■ **Work instruction**
Below are the records. Reproduce the line that contains "family, and we" and every line after it to the end, exactly and alone.

■ **Record extracts**

######

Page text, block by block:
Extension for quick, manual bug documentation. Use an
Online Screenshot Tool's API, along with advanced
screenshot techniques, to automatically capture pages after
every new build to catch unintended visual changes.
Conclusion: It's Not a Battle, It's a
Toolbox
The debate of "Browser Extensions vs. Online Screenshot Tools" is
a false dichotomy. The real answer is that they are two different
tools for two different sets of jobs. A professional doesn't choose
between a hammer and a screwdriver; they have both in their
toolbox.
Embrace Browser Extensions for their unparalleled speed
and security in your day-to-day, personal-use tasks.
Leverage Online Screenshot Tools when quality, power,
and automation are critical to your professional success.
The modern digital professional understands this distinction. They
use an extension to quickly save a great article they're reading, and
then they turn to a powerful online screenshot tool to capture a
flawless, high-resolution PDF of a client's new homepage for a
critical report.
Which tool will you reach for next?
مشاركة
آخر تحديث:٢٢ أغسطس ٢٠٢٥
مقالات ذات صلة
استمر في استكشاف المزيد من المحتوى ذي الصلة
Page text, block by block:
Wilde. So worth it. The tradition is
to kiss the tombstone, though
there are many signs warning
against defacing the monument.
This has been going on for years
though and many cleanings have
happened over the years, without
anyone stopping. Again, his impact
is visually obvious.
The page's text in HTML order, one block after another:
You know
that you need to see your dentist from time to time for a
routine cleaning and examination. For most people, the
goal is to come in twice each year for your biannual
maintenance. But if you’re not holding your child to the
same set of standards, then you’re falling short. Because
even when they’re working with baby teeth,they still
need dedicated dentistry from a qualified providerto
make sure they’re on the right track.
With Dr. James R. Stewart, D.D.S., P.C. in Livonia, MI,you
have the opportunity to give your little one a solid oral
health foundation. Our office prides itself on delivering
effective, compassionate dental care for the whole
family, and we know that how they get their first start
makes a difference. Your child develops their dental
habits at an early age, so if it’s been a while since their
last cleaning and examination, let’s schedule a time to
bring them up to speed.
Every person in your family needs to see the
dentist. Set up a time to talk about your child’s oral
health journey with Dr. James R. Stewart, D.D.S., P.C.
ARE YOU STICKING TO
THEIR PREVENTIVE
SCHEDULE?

######

■ **Result below**
family, and we know that how they get their first start
makes a difference. Your child develops their dental
habits at an early age, so if it’s been a while since their
last cleaning and examination, let’s schedule a time to
bring them up to speed.
Every person in your family needs to see the
dentist. Set up a time to talk about your child’s oral
health journey with Dr. James R. Stewart, D.D.S., P.C.
ARE YOU STICKING TO
THEIR PREVENTIVE
SCHEDULE?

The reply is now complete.